Почеши меня за ушком,
Приласкай меня немножко.
Если хочешь, стану кошкой —
И на этой вот подушке
Я разлягусь в вольной позе,-
(как сейчас Князь. И вот ведь не свалится!)
Поцелуй меня, как розе
Целовал бутон багряный.
Хочешь, вихрем снежным стану —
Из цветов весенних вишен,
Ручейком, чей голос тонкий
Средь деревьев едва слышен,
Соловьиной песней звонкой.
Если хочешь, стану гроздью
Я рябины сладко-горькой —
Средь зимы кусочком лета.
Приласкай меня ты только…
Почеши меня за ушком,
Дай мне ласкою напиться.
Хочешь, стану нежной кошкой?
Или буду грозной львицей!
 
   Хотя тут я себе польстила. Какая из меня львица? Так, дикий бойцовский тушканчик.

ГЛАВА 38
Теорема одеяла: сны заразны

   Утро. Число не знаю, месяц не помню.
   Вроде бы еще лето
   Ну вот!
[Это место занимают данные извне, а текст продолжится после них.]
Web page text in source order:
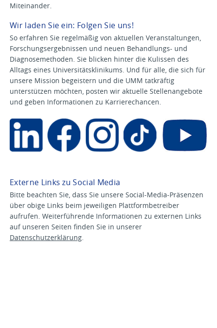
Miteinander.
Wir laden Sie ein: Folgen Sie uns!
So erfahren Sie regelmäßig von aktuellen Veranstaltungen,
Forschungsergebnissen und neuen Behandlungs- und
Diagnosemethoden. Sie blicken hinter die Kulissen des
Alltags eines Universitätsklinikums. Und für alle, die sich für
unsere Mission begeistern und die UMM tatkräftig
unterstützen möchten, posten wir aktuelle Stellenangebote
und geben Informationen zu Karrierechancen.
Externe Links zu Social Media
Bitte beachten Sie, dass Sie unsere Social-Media-Präsenzen
über obige Links beim jeweiligen Plattformbetreiber
aufrufen. Weiterführende Informationen zu externen Links
auf unseren Seiten finden Sie in unserer
Datenschutzerklärung.

Решила самоотверженно бодрствовать всю ночь до рассвета – и тут же упала в объятия Морфея. Хотя стыдно жаловаться, выспалась я преотлично. Пожалуй, впервые за неделю не горела в кострах инквизиции и теперь чувствую себя как никогда отдохнувшей и свежей. Впрочем, можно еще немножечко понежиться в постели…
   Так. В постели? А в какой конкретно? Что-то не при – помню, чтобы вчера я возвращалась в свою постель. Чуть-чуть приоткрыв один глаз, я сквозь ресницы незаметно оценила обстановку.
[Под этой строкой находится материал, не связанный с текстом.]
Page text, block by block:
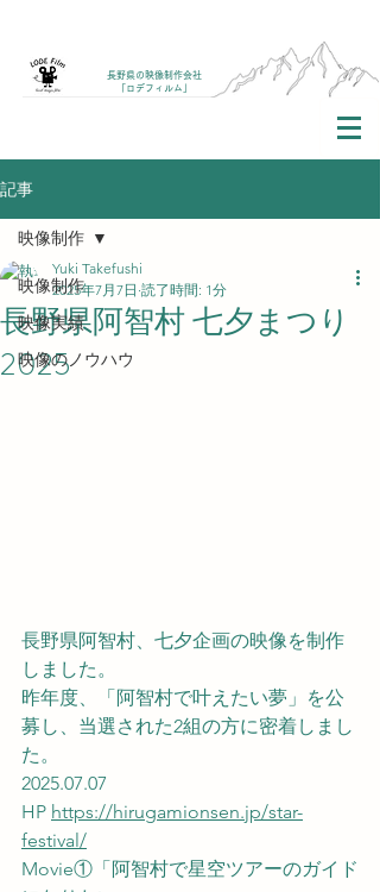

   Почивала я ровно поперек кровати, уютно завернувшись в пушистое леопардовое одеяло. В зашторенное окно золотистыми лучами стучалось утреннее солнышко. А голова моя неразумная-безмозговая покоилась на коленях у Энтони. Он сидел, откинувшись на высокие подушки (разумеется, тоже в хищное пятнышко), подперев голову рукой, смотрел на меня. А пальцами другой – и это я прекрасно чувствовала, – нежно перебирал мои разметавшиеся кудряшки. Какой ужас! Непричесанная, со сна я обычно выгляжу как Горгона Медуза. Боже, как неудобно… (В смысле – неудобно морально, лежать-то вполне даже удобненько и комфортненько.) От стыда и смущения я должна была, наверно, сквозь землю провалиться. Но почему-то не проваливалась, не хотелось. Совсем и нисколько. Дыркина, ты безнравственная особа.
   – Венера, звезда моя утренняя, можешь не притворяться. Ты уже не спишь.
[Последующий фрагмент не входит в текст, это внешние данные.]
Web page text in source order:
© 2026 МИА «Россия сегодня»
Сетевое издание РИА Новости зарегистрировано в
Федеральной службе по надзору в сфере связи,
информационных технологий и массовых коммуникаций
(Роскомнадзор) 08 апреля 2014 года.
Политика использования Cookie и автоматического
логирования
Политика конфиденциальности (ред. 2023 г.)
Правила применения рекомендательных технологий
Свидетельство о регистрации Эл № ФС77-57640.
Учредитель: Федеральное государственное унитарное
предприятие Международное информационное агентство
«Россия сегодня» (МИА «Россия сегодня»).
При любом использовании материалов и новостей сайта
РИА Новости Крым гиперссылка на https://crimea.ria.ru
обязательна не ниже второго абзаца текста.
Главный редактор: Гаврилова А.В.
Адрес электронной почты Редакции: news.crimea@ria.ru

   – Сплю, – пробурчала я.
   – Неужели? Тогда плохая из тебя звезда.
   – А из тебя – подушка!
   – Почему это? Не пуховая, конечно, но смирная.
   – Угу, зато с будильником, – парировала я, потягиваясь и не торопясь вставать.
   Похоже, Энтони тоже никуда не спешил. И так на меня смотрит, что я невольно натянула одеяло до самого носа, опасаясь, как бы мои щеки не засветились румянцем ярче солнышка.
   – Спасибо за ночь, Венера, – сказал он.
   Я насторожилась. Мягкий тон и искренность в голосе несказанно изумляли. Плюс очаровательно милая улыбка – глубине моего смущения не было предела.
   – А разве этой ночью между нами что-то было? – осторожно уточнила я.
   – Было.
   Я обмерла от этого долгого многозначительного взгляда.
   – Твои сны, Венера.
   – Мои – что?
   – Они прекрасны.
   – Ты видел мои сны?
   Я села, но тут же опомнилась и запахнулась в рубашку.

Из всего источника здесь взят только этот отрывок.